My speculation is the only option is to be the absolute top 1% at research, or to become an expert in something else (probably software development + domain knowledge). The marginal impact of more domain knowledge for a problem is far more important than more deep learning knowledge for the average PhD student. As deep learning becomes more commoditized, as more and more is hidden under APIs, these specialized skills will have less value. Top deep learning researchers will continue to make a ton of money. Improving process for companies at massive scale creates massive value, so companies will compete for the best people.

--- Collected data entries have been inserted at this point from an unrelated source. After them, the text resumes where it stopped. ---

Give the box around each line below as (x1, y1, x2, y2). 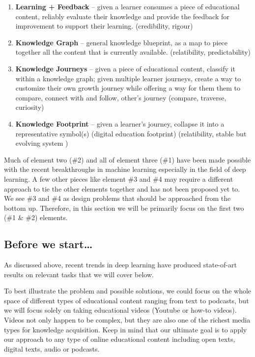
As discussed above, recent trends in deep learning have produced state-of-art (4, 260, 237, 270)
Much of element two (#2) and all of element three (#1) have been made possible (4, 154, 251, 164)
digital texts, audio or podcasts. (4, 343, 100, 354)
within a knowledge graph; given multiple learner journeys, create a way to (15, 73, 241, 83)
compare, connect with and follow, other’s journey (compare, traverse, (15, 92, 227, 102)
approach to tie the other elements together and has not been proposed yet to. (4, 183, 240, 194)
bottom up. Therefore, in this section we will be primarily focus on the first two (4, 202, 244, 213)
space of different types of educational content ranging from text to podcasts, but (4, 295, 249, 305)
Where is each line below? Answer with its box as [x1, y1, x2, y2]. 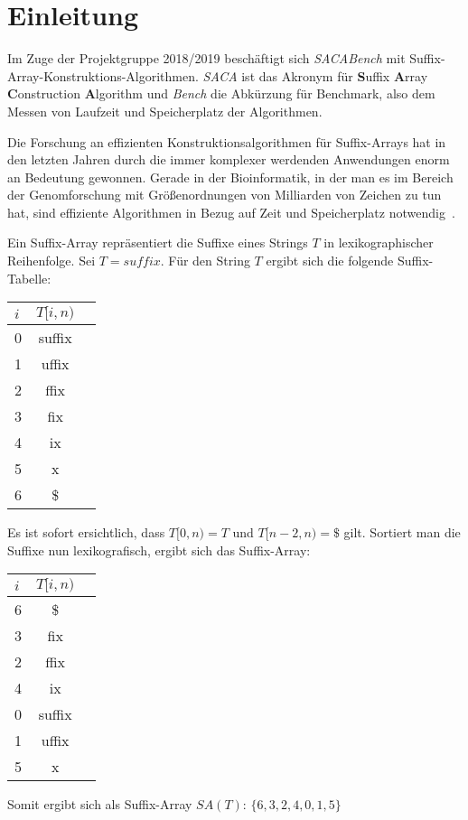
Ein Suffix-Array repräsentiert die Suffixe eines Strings [7, 233, 308, 252]
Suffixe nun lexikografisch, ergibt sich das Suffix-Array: [7, 540, 311, 559]
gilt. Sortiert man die [343, 523, 461, 542]
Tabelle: [7, 268, 51, 287]
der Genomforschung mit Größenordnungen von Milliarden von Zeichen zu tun [7, 185, 442, 204]
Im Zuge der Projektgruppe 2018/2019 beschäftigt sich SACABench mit [7, 49, 406, 68]
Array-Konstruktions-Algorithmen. [7, 66, 199, 85]
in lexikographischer [323, 233, 434, 252]
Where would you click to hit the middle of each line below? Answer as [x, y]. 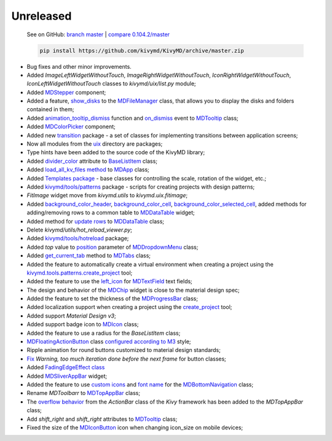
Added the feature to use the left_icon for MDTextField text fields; [110, 281]
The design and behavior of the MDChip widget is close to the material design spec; [133, 290]
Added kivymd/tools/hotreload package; [78, 238]
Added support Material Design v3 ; [71, 316]
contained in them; [50, 109]
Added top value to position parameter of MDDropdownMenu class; [113, 247]
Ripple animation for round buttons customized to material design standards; [124, 350]
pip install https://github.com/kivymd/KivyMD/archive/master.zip [142, 50]
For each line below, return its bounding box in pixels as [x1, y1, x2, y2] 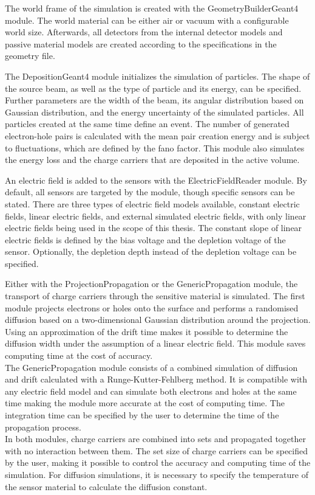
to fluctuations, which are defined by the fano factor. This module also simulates [5, 141, 305, 154]
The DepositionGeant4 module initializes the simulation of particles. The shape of [5, 69, 310, 82]
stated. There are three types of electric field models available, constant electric [5, 197, 300, 210]
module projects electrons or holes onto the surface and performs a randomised [5, 301, 299, 314]
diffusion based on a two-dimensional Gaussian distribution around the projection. [5, 313, 311, 326]
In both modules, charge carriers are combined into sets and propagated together [5, 432, 307, 445]
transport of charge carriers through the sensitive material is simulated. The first [5, 289, 305, 302]
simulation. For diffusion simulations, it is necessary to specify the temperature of [5, 468, 308, 480]
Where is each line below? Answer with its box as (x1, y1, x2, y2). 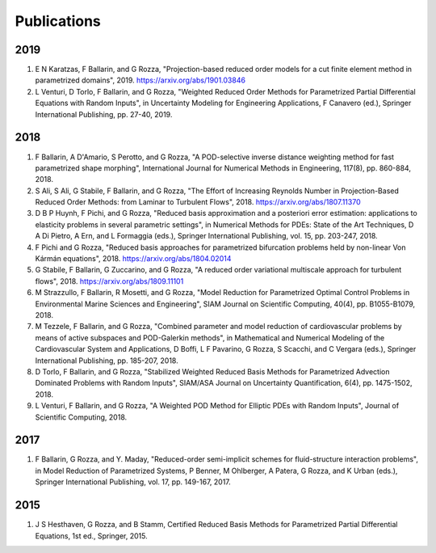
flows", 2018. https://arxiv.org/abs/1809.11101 (35, 276, 184, 286)
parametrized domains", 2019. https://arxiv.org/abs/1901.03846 (35, 75, 246, 85)
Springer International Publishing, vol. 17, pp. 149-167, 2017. (35, 477, 232, 487)
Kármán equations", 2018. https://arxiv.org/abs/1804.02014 (35, 254, 232, 264)
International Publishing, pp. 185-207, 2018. (35, 356, 178, 365)
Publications (15, 12, 101, 30)
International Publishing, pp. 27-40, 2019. (35, 109, 173, 119)
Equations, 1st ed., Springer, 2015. (35, 530, 149, 541)
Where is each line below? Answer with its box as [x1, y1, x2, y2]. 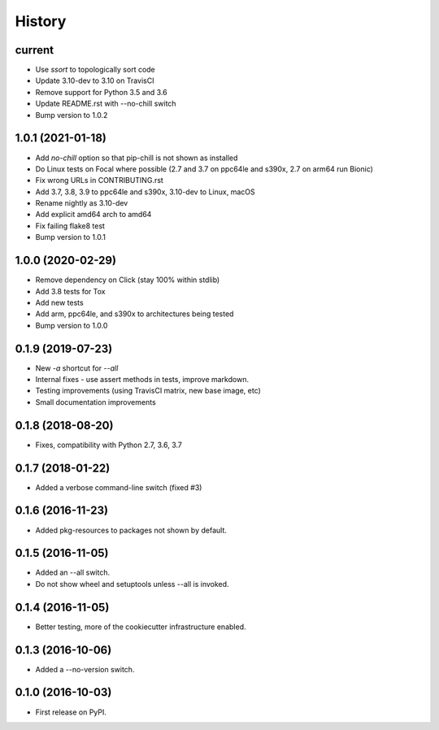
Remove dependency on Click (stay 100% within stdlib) [35, 275, 220, 285]
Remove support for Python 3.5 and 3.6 [35, 87, 167, 97]
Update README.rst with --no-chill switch [35, 98, 176, 109]
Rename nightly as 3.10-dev [35, 198, 128, 208]
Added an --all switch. [35, 567, 110, 577]
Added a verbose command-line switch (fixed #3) [35, 482, 202, 492]
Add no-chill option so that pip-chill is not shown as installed [35, 153, 238, 163]
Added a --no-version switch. [35, 664, 135, 674]
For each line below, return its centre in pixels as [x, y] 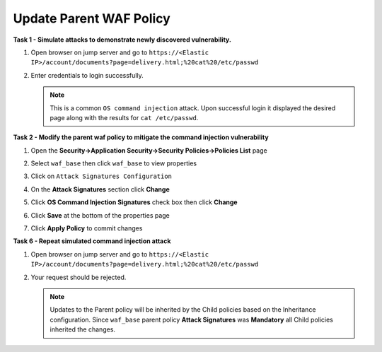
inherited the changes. [83, 329]
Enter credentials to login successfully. [87, 75]
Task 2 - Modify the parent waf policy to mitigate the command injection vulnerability [141, 137]
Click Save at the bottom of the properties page [100, 215]
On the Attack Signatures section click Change [100, 189]
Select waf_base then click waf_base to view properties [114, 163]
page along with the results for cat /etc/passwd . [124, 117]
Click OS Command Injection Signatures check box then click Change [134, 202]
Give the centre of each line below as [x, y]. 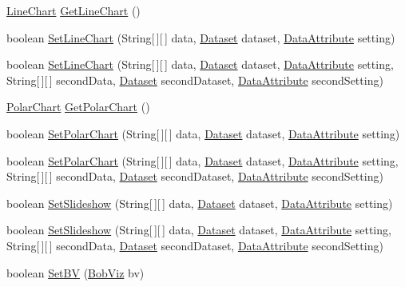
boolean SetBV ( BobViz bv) [75, 272]
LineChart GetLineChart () [73, 10]
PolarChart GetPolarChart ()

Not to mention that creating value is not the same as capturing it, and research is the prime example of this. Even the best researchers don’t see significant value from their work. At most, good research is useful for signaling, so they can be indirectly rewarded through a better paying job or tenure.

What will I do?

My perspective on research has changed. Now it’s just another job, where pay has been traded to work on something interesting. I’ll still going to work on deep learning, I find it interesting and I want to finish my current projects. I’ll continue setting $\epsilon$ a little higher by making research weirder and side projects.

I didn’t realize this thinking about my own work. First had a slightly weaker version of this red pill realizing the people who control the direction of the army of PhD students / researchers are the ones who matter. Through having the power to directly tell us what to work on, like a supervisor or CEO, or even at a more abstract level by changing what is fashionable or good/evil. These ideas can have a massive impact, and we’re often unaware its happening. There is no shortage of smart people willing to work very hard who think they are impervious to being infected with an ideology.

Slacking

I didn’t get so much done this week, hence the rant rather than some insight about disentangled representations. Really hope this isn’t just myself rationalizing my mediocre performance as a PhD student by saying research doesn’t matter.